[Material provided Boundary: Start]

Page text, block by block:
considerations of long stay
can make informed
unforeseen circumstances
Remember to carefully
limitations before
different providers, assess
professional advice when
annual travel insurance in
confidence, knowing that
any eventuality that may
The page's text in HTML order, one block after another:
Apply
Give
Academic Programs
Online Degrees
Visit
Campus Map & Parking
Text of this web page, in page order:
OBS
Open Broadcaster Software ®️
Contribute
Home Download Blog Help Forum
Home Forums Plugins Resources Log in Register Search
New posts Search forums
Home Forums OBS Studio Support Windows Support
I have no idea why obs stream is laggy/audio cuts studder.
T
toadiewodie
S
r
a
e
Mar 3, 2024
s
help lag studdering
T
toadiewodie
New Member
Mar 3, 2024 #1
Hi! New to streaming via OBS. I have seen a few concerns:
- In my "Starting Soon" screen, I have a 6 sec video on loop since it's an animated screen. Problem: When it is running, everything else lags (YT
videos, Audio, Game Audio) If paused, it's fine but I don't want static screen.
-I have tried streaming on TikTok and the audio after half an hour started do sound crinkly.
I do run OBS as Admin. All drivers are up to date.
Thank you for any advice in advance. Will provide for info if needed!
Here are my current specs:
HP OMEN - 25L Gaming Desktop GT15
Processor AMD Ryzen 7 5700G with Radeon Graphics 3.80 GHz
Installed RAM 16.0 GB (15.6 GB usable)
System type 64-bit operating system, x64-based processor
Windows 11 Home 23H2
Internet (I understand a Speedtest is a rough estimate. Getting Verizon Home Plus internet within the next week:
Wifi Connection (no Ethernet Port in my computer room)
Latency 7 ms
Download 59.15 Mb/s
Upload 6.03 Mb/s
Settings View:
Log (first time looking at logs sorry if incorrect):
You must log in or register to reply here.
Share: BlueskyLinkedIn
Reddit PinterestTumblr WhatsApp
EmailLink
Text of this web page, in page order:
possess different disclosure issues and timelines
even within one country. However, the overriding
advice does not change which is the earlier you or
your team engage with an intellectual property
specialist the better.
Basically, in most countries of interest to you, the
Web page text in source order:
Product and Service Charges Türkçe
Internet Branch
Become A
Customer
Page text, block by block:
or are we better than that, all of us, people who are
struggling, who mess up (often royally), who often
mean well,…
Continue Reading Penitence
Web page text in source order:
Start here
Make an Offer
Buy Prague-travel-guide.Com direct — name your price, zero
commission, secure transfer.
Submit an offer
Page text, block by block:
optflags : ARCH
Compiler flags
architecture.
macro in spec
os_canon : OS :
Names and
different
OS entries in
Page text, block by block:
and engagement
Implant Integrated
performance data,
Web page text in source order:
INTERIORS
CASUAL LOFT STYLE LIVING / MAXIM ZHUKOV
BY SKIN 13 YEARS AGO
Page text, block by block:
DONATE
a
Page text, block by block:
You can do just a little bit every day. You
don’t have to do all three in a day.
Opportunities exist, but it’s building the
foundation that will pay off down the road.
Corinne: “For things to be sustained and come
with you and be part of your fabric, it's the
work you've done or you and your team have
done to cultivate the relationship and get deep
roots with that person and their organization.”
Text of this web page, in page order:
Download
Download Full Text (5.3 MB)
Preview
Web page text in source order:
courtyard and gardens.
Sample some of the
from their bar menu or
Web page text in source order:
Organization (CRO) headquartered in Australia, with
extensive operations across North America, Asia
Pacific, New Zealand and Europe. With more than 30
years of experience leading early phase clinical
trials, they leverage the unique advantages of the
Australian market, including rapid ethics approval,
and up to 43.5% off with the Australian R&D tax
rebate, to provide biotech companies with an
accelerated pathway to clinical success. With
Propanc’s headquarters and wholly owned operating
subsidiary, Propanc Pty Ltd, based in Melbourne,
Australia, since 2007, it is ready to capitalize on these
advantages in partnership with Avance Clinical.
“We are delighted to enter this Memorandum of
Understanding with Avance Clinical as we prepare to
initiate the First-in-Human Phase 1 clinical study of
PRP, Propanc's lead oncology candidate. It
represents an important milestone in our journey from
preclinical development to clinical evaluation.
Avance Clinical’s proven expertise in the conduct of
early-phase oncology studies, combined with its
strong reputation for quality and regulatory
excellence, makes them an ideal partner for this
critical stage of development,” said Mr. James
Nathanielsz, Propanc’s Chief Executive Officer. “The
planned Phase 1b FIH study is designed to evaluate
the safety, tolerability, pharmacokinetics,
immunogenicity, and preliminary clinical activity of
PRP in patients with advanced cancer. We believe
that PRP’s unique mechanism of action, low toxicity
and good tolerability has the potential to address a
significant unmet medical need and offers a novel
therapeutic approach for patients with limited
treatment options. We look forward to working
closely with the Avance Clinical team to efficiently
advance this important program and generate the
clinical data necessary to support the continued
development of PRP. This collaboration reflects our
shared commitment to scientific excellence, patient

[Material provided Boundary: End]

__Exercise prompt__. Identify the lines of the entries containing the string "that". Copy each such line.

__Solution__.
confidence, knowing that
any eventuality that may
or are we better than that, all of us, people who are
foundation that will pay off down the road.
roots with that person and their organization.”
that PRP’s unique mechanism of action, low toxicity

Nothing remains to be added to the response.